[Input data — start]
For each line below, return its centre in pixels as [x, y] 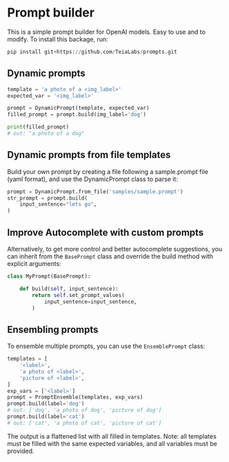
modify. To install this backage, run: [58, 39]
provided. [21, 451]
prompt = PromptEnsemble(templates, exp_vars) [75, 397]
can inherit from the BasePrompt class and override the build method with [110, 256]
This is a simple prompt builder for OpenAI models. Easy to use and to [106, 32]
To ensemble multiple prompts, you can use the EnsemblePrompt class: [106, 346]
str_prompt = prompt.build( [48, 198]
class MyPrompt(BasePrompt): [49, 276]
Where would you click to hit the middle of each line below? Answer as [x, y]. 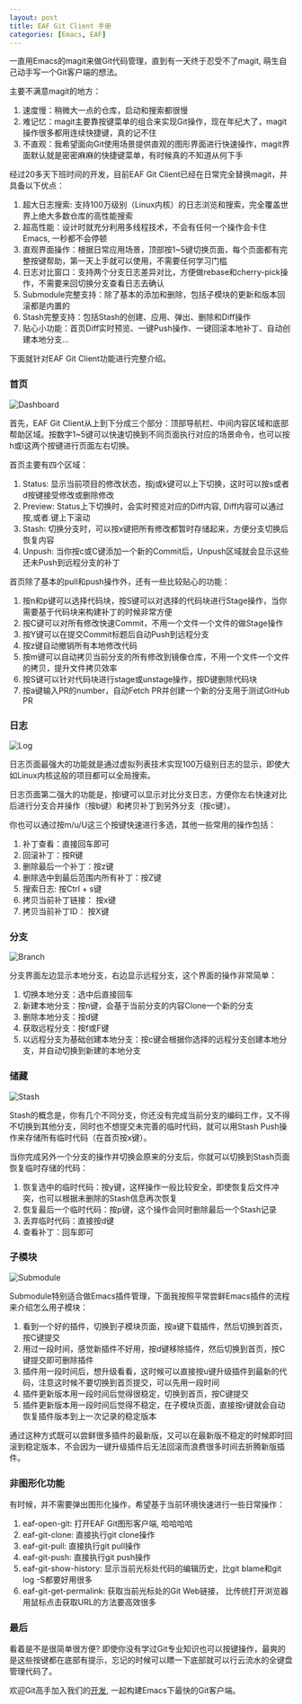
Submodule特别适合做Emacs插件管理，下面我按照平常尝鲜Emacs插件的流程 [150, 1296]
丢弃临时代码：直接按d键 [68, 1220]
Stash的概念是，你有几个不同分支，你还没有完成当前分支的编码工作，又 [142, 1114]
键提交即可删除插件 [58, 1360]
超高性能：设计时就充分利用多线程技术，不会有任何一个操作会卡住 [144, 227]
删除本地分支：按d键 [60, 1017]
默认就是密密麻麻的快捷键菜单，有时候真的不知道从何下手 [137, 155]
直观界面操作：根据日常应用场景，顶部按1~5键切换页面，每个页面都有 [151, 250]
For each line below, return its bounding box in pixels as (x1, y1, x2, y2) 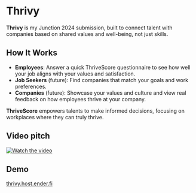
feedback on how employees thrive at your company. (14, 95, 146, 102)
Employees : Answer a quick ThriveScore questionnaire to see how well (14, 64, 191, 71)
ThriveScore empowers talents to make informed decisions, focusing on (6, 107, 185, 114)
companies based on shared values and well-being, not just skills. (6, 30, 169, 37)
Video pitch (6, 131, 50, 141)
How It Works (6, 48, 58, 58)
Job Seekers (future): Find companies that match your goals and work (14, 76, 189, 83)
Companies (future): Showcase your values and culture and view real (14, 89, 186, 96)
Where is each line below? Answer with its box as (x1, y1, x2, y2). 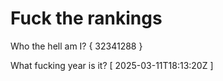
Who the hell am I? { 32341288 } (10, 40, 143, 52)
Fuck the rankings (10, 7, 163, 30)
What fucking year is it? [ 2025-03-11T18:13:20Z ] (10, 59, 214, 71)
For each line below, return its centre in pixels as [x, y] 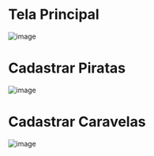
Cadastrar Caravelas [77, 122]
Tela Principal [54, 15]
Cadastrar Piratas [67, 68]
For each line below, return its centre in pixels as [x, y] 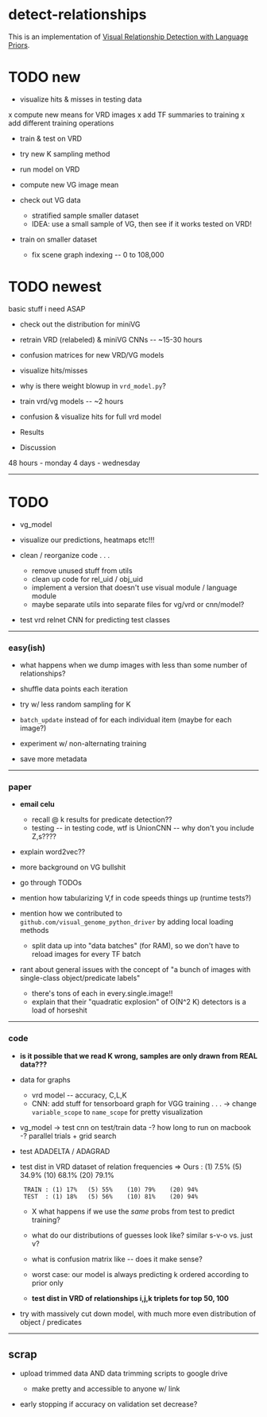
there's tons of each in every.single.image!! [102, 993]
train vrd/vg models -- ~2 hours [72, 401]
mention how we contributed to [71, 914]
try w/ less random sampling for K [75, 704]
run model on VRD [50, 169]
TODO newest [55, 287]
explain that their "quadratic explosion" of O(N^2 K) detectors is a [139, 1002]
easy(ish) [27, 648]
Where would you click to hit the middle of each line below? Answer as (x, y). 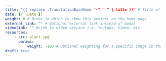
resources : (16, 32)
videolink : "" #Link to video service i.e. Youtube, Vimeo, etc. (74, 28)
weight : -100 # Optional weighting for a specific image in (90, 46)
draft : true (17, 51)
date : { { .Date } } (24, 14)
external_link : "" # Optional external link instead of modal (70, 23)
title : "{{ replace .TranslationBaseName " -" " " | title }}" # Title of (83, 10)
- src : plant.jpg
[Input data — finish]
*Aim of the exercise*
The records above should be returned exactly; no image belongs in the copy.

*Reply to the task*
For each line below, return its centre in pixels as [x, y] 
modify. To install this backage, run: [58, 39]
provided. [21, 451]
prompt = PromptEnsemble(templates, exp_vars) [75, 397]
can inherit from the BasePrompt class and override the build method with [110, 256]
This is a simple prompt builder for OpenAI models. Easy to use and to [106, 32]
To ensemble multiple prompts, you can use the EnsemblePrompt class: [106, 346]
str_prompt = prompt.build( [48, 198]
class MyPrompt(BasePrompt): [49, 276]
Where would you click to hit the middle of each line below? Answer as [x, y]. 
Submodule特别适合做Emacs插件管理，下面我按照平常尝鲜Emacs插件的流程 [150, 1296]
丢弃临时代码：直接按d键 [68, 1220]
Stash的概念是，你有几个不同分支，你还没有完成当前分支的编码工作，又 [142, 1114]
键提交即可删除插件 [58, 1360]
超高性能：设计时就充分利用多线程技术，不会有任何一个操作会卡住 [144, 227]
删除本地分支：按d键 [60, 1017]
默认就是密密麻麻的快捷键菜单，有时候真的不知道从何下手 [137, 155]
直观界面操作：根据日常应用场景，顶部按1~5键切换页面，每个页面都有 [151, 250]
For each line below, return its bounding box in pixels as (x1, y1, x2, y2) 
feedback on how employees thrive at your company. (14, 95, 146, 102)
Employees : Answer a quick ThriveScore questionnaire to see how well (14, 64, 191, 71)
ThriveScore empowers talents to make informed decisions, focusing on (6, 107, 185, 114)
companies based on shared values and well-being, not just skills. (6, 30, 169, 37)
Video pitch (6, 131, 50, 141)
How It Works (6, 48, 58, 58)
Job Seekers (future): Find companies that match your goals and work (14, 76, 189, 83)
Companies (future): Showcase your values and culture and view real (14, 89, 186, 96)
Where is each line below? Answer with its box as (x1, y1, x2, y2). 
Who the hell am I? { 32341288 } (10, 40, 143, 52)
Fuck the rankings (10, 7, 163, 30)
What fucking year is it? [ 2025-03-11T18:13:20Z ] (10, 59, 214, 71)
For each line below, return its centre in pixels as [x, y] 
Cadastrar Caravelas [77, 122]
Tela Principal [54, 15]
Cadastrar Piratas [67, 68]
For each line below, return its centre in pixels as [x, y] 
there's tons of each in every.single.image!! [102, 993]
train vrd/vg models -- ~2 hours [72, 401]
mention how we contributed to [71, 914]
try w/ less random sampling for K [75, 704]
run model on VRD [50, 169]
TODO newest [55, 287]
explain that their "quadratic explosion" of O(N^2 K) detectors is a [139, 1002]
easy(ish) [27, 648]
Where would you click to hit the middle of each line below? Answer as (x, y). 
resources : (16, 32)
videolink : "" #Link to video service i.e. Youtube, Vimeo, etc. (74, 28)
weight : -100 # Optional weighting for a specific image in (90, 46)
draft : true (17, 51)
date : { { .Date } } (24, 14)
external_link : "" # Optional external link instead of modal (70, 23)
title : "{{ replace .TranslationBaseName " -" " " | title }}" # Title of (83, 10)
- src : plant.jpg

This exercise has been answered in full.